Но Джон бежал не останавливаясь, не желая слушать, прочь, прочь,
куда-нибудь, где нет никого.
Кончено. В ушах раздавался голос старого Митсимы Кончено, кончено...
Издали, молча, но страстно, отчаянно и безнадежно он любил Кьякиме. А теперь
кончено. Ему было шестнадцать лет.
В полнолуние в Антилопьей киве тайны будут звучать, тайны будут
вершиться и передаваться. Они сойдут в киву мальчиками, а поднимутся оттуда
мужчинами. Всем им было боязно, и в то же время нетерпение брало. И вот
наступил этот день. Солнце село, показалась луна. Он шел вместе с
остальными. У входа в киву стояли темной группой мужчины; уходила вниз
лестница, в освещенную красную глубь. Идущие первыми стали уже спускаться.
Внезапно один из мужчин шагнул вперед, взял его за руку и выдернул из рядов.

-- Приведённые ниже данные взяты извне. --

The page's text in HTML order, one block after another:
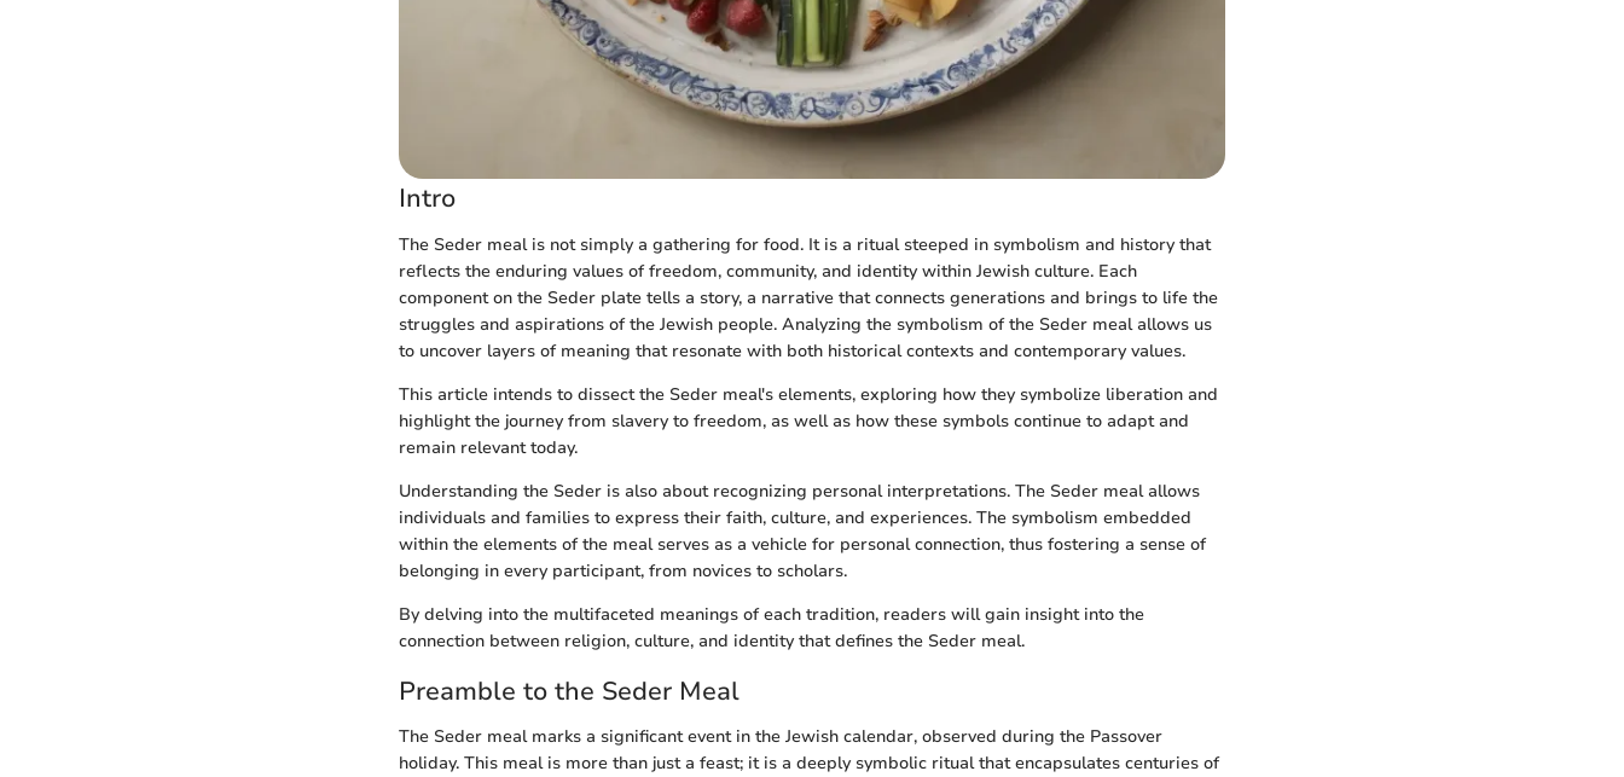
Intro
The Seder meal is not simply a gathering for food. It is a ritual steeped in symbolism and history that
reflects the enduring values of freedom, community, and identity within Jewish culture. Each
component on the Seder plate tells a story, a narrative that connects generations and brings to life the
struggles and aspirations of the Jewish people. Analyzing the symbolism of the Seder meal allows us
to uncover layers of meaning that resonate with both historical contexts and contemporary values.
This article intends to dissect the Seder meal's elements, exploring how they symbolize liberation and
highlight the journey from slavery to freedom, as well as how these symbols continue to adapt and
remain relevant today.
Understanding the Seder is also about recognizing personal interpretations. The Seder meal allows
individuals and families to express their faith, culture, and experiences. The symbolism embedded
within the elements of the meal serves as a vehicle for personal connection, thus fostering a sense of
belonging in every participant, from novices to scholars.
By delving into the multifaceted meanings of each tradition, readers will gain insight into the
connection between religion, culture, and identity that defines the Seder meal.
Preamble to the Seder Meal
The Seder meal marks a significant event in the Jewish calendar, observed during the Passover
holiday. This meal is more than just a feast; it is a deeply symbolic ritual that encapsulates centuries of
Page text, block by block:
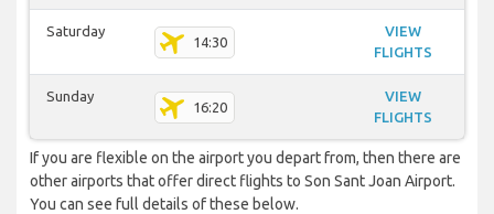
Saturday
14:30
VIEW
FLIGHTS
Sunday
16:20
VIEW
FLIGHTS
If you are flexible on the airport you depart from, then there are
other airports that offer direct flights to Son Sant Joan Airport.
You can see full details of these below.
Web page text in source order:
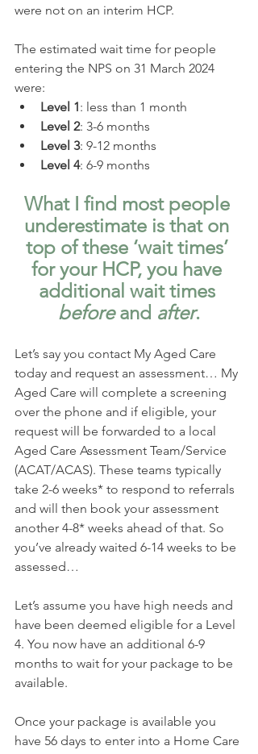
were not on an interim HCP.
The estimated wait time for people
entering the NPS on 31 March 2024
were:
Level 1: less than 1 month
Level 2: 3-6 months
Level 3: 9-12 months
Level 4: 6-9 months
What I find most people
underestimate is that on
top of these ‘wait times’
for your HCP, you have
additional wait times
before and after.
Let’s say you contact My Aged Care
today and request an assessment… My
Aged Care will complete a screening
over the phone and if eligible, your
request will be forwarded to a local
Aged Care Assessment Team/Service
(ACAT/ACAS). These teams typically
take 2-6 weeks* to respond to referrals
and will then book your assessment
another 4-8* weeks ahead of that. So
you’ve already waited 6-14 weeks to be
assessed…
Let’s assume you have high needs and
have been deemed eligible for a Level
4. You now have an additional 6-9
months to wait for your package to be
available.
Once your package is available you
have 56 days to enter into a Home Care
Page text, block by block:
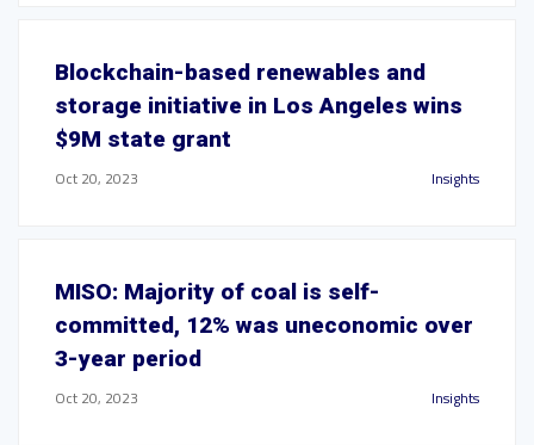
Blockchain-based renewables and
storage initiative in Los Angeles wins
$9M state grant
Oct 20, 2023 Insights
MISO: Majority of coal is self-
committed, 12% was uneconomic over
3-year period
Oct 20, 2023 Insights
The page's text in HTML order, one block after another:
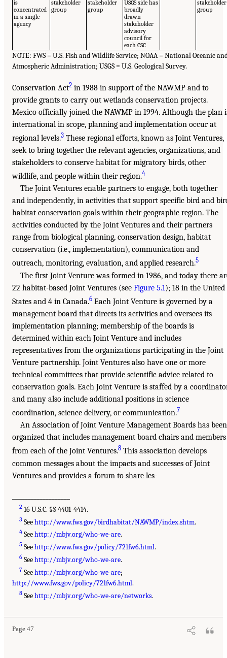
is
concentrated
in a single
agency
stakeholder
group
stakeholder
group
USGS side has
broadly
drawn
stakeholder
advisory
council for
each CSC
stakeholder
group
NOTE: FWS = U.S. Fish and Wildlife Service; NOAA = National Oceanic
Atmospheric Administration; USGS = U.S. Geological Survey.
Conservation Act2 in 1988 in support of the NAWMP and to
provide grants to carry out wetlands conservation projects.
Mexico officially joined the NAWMP in 1994. Although the plan
international in scope, planning and implementation occur at
regional levels.3 These regional efforts, known as Joint Ventures,
seek to bring together the relevant agencies, organizations, and
stakeholders to conserve habitat for migratory birds, other
wildlife, and people within their region.4
The Joint Ventures enable partners to engage, both together
and independently, in activities that support specific bird and
habitat conservation goals within their geographic region. The
activities conducted by the Joint Ventures and their partners
range from biological planning, conservation design, habitat
conservation (i.e., implementation), communication and
outreach, monitoring, evaluation, and applied research.5
The first Joint Venture was formed in 1986, and today there
22 habitat-based Joint Ventures (see Figure 5.1); 18 in the United
States and 4 in Canada.6 Each Joint Venture is governed by a
management board that directs its activities and oversees its
implementation planning; membership of the boards is
determined within each Joint Venture and includes
representatives from the organizations participating in the Joint
Venture partnership. Joint Ventures also have one or more
technical committees that provide scientific advice related to
conservation goals. Each Joint Venture is staffed by a
and many also include additional positions in science
coordination, science delivery, or communication.7
An Association of Joint Venture Management Boards has been
organized that includes management board chairs and members
from each of the Joint Ventures.8 This association develops
common messages about the impacts and successes of Joint
Ventures and provides a forum to share les-
2 16 U.S.C. §§ 4401-4414.
3 Seehttp://www.fws.gov/birdhabitat/NAWMP/index.shtm.
4 Seehttp://mbjv.org/who-we-are.
5 Seehttp://www.fws.gov/policy/721fw6.html.
6 Seehttp://mbjv.org/who-we-are.
7 Seehttp://mbjv.org/who-we-are;
http://www.fws.gov/policy/721fw6.html.
8 Seehttp://mbjv.org/who-we-are/networks.
Page 47
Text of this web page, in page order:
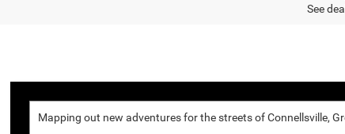
See
Mapping out new adventures for the streets of Connellsville,
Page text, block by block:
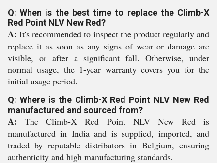
Q: When is the best time to replace the Climb-X
Red Point NLV New Red?
A: It's recommended to inspect the product regularly and
replace it as soon as any signs of wear or damage are
visible, or after a significant fall. Otherwise, under
normal usage, the 1-year warranty covers you for the
initial usage period.
Q: Where is the Climb-X Red Point NLV New Red
manufactured and sourced from?
A: The Climb-X Red Point NLV New Red is
manufactured in India and is supplied, imported, and
traded by reputable distributors in Belgium, ensuring
authenticity and high manufacturing standards.
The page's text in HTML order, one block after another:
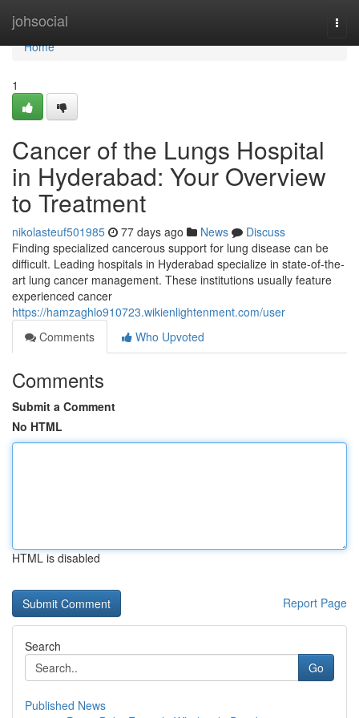
johsocial
Home
Home
1
Cancer of the Lungs Hospital
in Hyderabad: Your Overview
to Treatment
nikolasteuf501985 77 days ago News
Discuss
Finding specialized cancerous support for lung disease can be
difficult. Leading hospitals in Hyderabad specialize in state-of-the-
art lung cancer management. These institutions usually feature
experienced cancer
https://hamzaghlo910723.wikienlightenment.com/user
Comments
Who Upvoted
Comments
Submit a Comment
No HTML
HTML is disabled
Report Page
Search
Go
Published News
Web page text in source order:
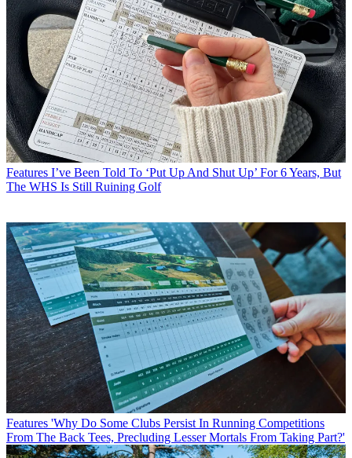
Features I’ve Been Told To ‘Put Up And Shut Up’ For 6 Years, But
The WHS Is Still Ruining Golf
Features 'Why Do Some Clubs Persist In Running Competitions
From The Back Tees, Precluding Lesser Mortals From Taking Part?'
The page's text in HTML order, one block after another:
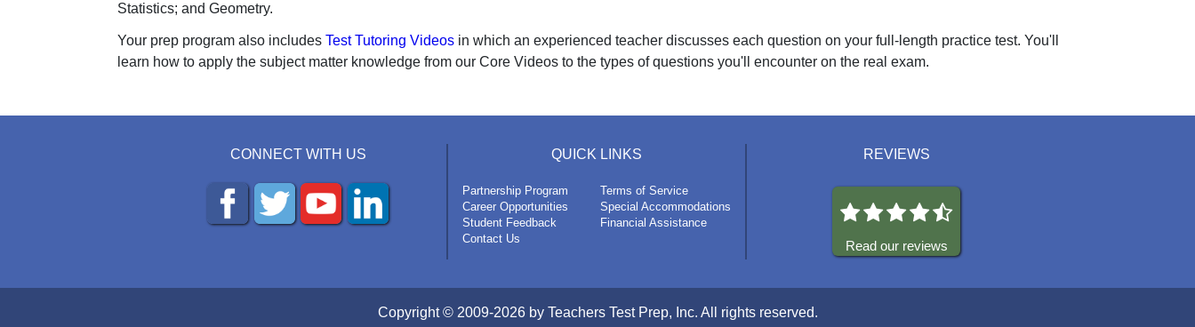
Statistics; and Geometry.
Your prep program also includes Test Tutoring Videos in which an experienced teacher discusses each question on your full-length practice test. You'll
learn how to apply the subject matter knowledge from our Core Videos to the types of questions you'll encounter on the real exam.
CONNECT WITH US QUICK LINKS
Partnership Program
Career Opportunities
Student Feedback
Contact Us
Terms of Service
Special Accommodations
Financial Assistance
REVIEWS
Read our reviews
Copyright © 2009-2026 by Teachers Test Prep, Inc. All rights reserved.
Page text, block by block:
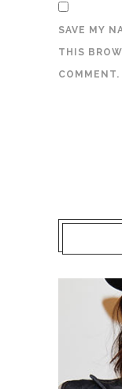
SAVE MY
THIS
COMMENT.
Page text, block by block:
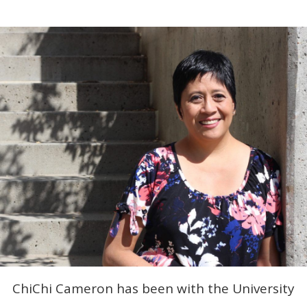
ChiChi Cameron has been with the University
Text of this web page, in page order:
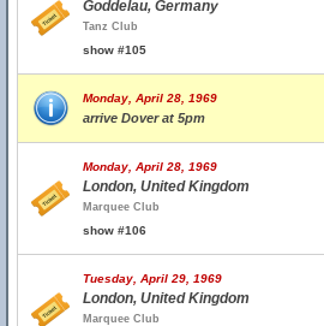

Он вырвал руку, вернулся, пятясь, на свое место. Но мужчина ударил его,
схватил за волосы.
-- Не для тебя это, белобрысый!
-- Не для сына блудливой сучки, -- сказал другой.
Подростки засмеялись.
-- Уходи отсюда. -- И видя, что он медлит, стоит не подалеку, опять
крикнули мужчины: -- Уходи!
Один из них нагнулся, поднял камень, швырнул.
-- Уходи отсюда, уходи!
Камни посыпались градом. Окровавленный, побежал он в темноту. А из
красных недр кивы доносилось пение. Уже все подростки туда спустились. Он
остался совсем один.
Совсем один, за чертой пуэбло, на голой скальной равнине месы. В лунном
свете скала -- точно кости, побелевшие от времени. Внизу, в долине, воют на
луну койоты. Ушибы от камней болят, кровь еще течет; но не от боли он
рыдает, а оттого, что одинок, что выгнан вон, с этот безлюдный,
кладбищенский мир камня и лунного света.